Segment Start: Records
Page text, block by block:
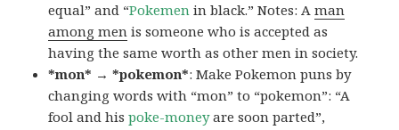
equal” and “Pokemen in black.” Notes: Aman
among men is someone who is accepted as
having the same worth as other men in society.
*mon* → *pokemon*: Make Pokemon puns by
changing words with “mon” to “pokemon”: “A
fool and hispoke-moneyare soon parted”,
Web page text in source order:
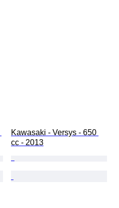
Kawasaki - Versys - 650
cc - 2013
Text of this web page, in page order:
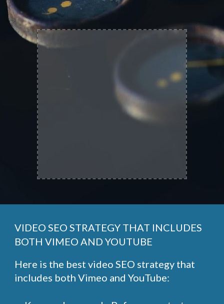
VIDEO SEO STRATEGY THAT INCLUDES
BOTH VIMEO AND YOUTUBE
Here is the best video SEO strategy that
includes both Vimeo and YouTube:
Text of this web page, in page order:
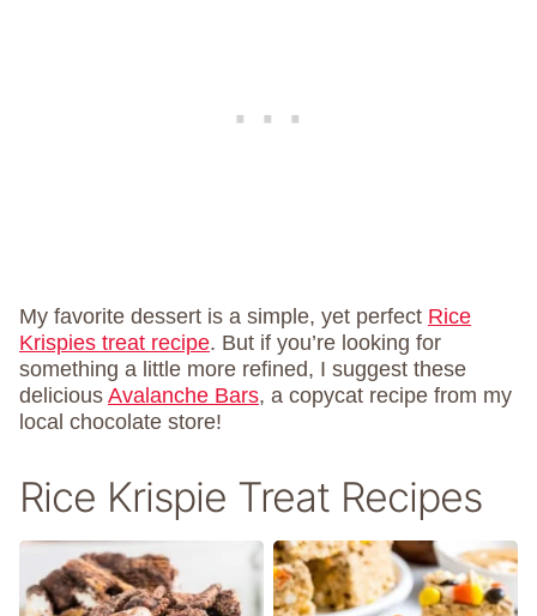
My favorite dessert is a simple, yet perfect Rice
Krispies treat recipe. But if you’re looking for
something a little more refined, I suggest these
delicious Avalanche Bars, a copycat recipe from my
local chocolate store!
Rice Krispie Treat Recipes
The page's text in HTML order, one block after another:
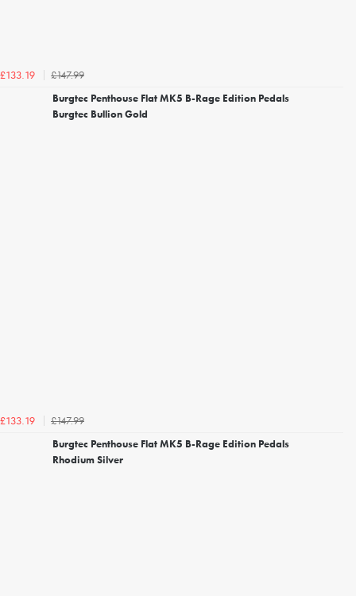
£133.19
£147.99
Burgtec Penthouse Flat MK5 B-Rage Edition Pedals
Burgtec Bullion Gold
£133.19
£147.99
Burgtec Penthouse Flat MK5 B-Rage Edition Pedals
Rhodium Silver
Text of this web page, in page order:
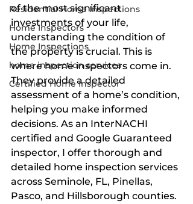
Residential Home Inspections
Home Inspectors
Home Inspections
home inspection services
Certified Home Inspector
of the most significant
investments of your life,
understanding the condition of
the property is crucial. This is
where home inspectors come in.
They provide a detailed
assessment of a home’s condition,
helping you make informed
decisions. As an InterNACHI
certified and Google Guaranteed
inspector, I offer thorough and
detailed home inspection services
across Seminole, FL, Pinellas,
Pasco, and Hillsborough counties.
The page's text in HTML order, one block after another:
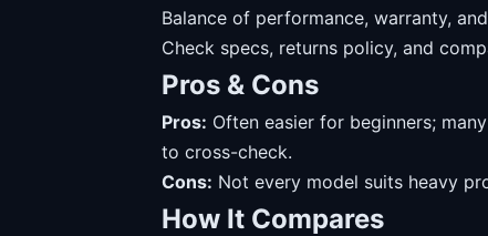
Balance of performance, warranty,
Check specs, returns policy, and
Pros & Cons
Pros: Often easier for beginners;
to cross-check.
Cons: Not every model suits heavy
How It Compares
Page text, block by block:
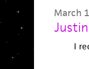
March
I
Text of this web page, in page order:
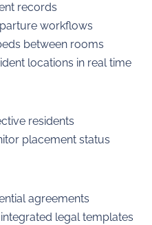
records
workflows
between rooms
locations in real time
residents
placement status
agreements
legal templates
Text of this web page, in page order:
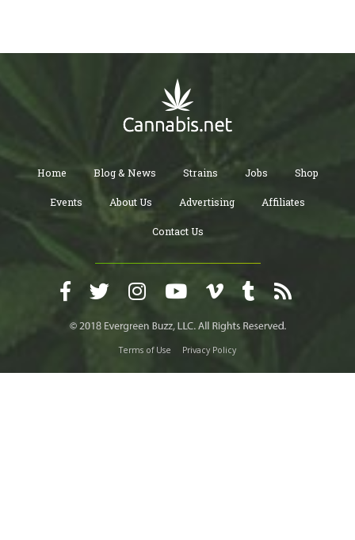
Segment End: Records
Where a picture appears, skip it and copy the rest of the data word for word.

* Answer
Page text, block by block:
equal” and “Pokemen in black.” Notes: Aman
among men is someone who is accepted as
having the same worth as other men in society.
*mon* → *pokemon*: Make Pokemon puns by
changing words with “mon” to “pokemon”: “A
fool and hispoke-moneyare soon parted”,
Web page text in source order:
Kawasaki - Versys - 650
cc - 2013
Text of this web page, in page order:
VIDEO SEO STRATEGY THAT INCLUDES
BOTH VIMEO AND YOUTUBE
Here is the best video SEO strategy that
includes both Vimeo and YouTube:
Text of this web page, in page order:
My favorite dessert is a simple, yet perfect Rice
Krispies treat recipe. But if you’re looking for
something a little more refined, I suggest these
delicious Avalanche Bars, a copycat recipe from my
local chocolate store!
Rice Krispie Treat Recipes
The page's text in HTML order, one block after another:
£133.19
£147.99
Burgtec Penthouse Flat MK5 B-Rage Edition Pedals
Burgtec Bullion Gold
£133.19
£147.99
Burgtec Penthouse Flat MK5 B-Rage Edition Pedals
Rhodium Silver
Text of this web page, in page order:
Residential Home Inspections
Home Inspectors
Home Inspections
home inspection services
Certified Home Inspector
of the most significant
investments of your life,
understanding the condition of
the property is crucial. This is
where home inspectors come in.
They provide a detailed
assessment of a home’s condition,
helping you make informed
decisions. As an InterNACHI
certified and Google Guaranteed
inspector, I offer thorough and
detailed home inspection services
across Seminole, FL, Pinellas,
Pasco, and Hillsborough counties.
The page's text in HTML order, one block after another:
Balance of performance, warranty,
Check specs, returns policy, and
Pros & Cons
Pros: Often easier for beginners;
to cross-check.
Cons: Not every model suits heavy
How It Compares
Page text, block by block:
March
I
Text of this web page, in page order:
records
workflows
between rooms
locations in real time
residents
placement status
agreements
legal templates
Text of this web page, in page order:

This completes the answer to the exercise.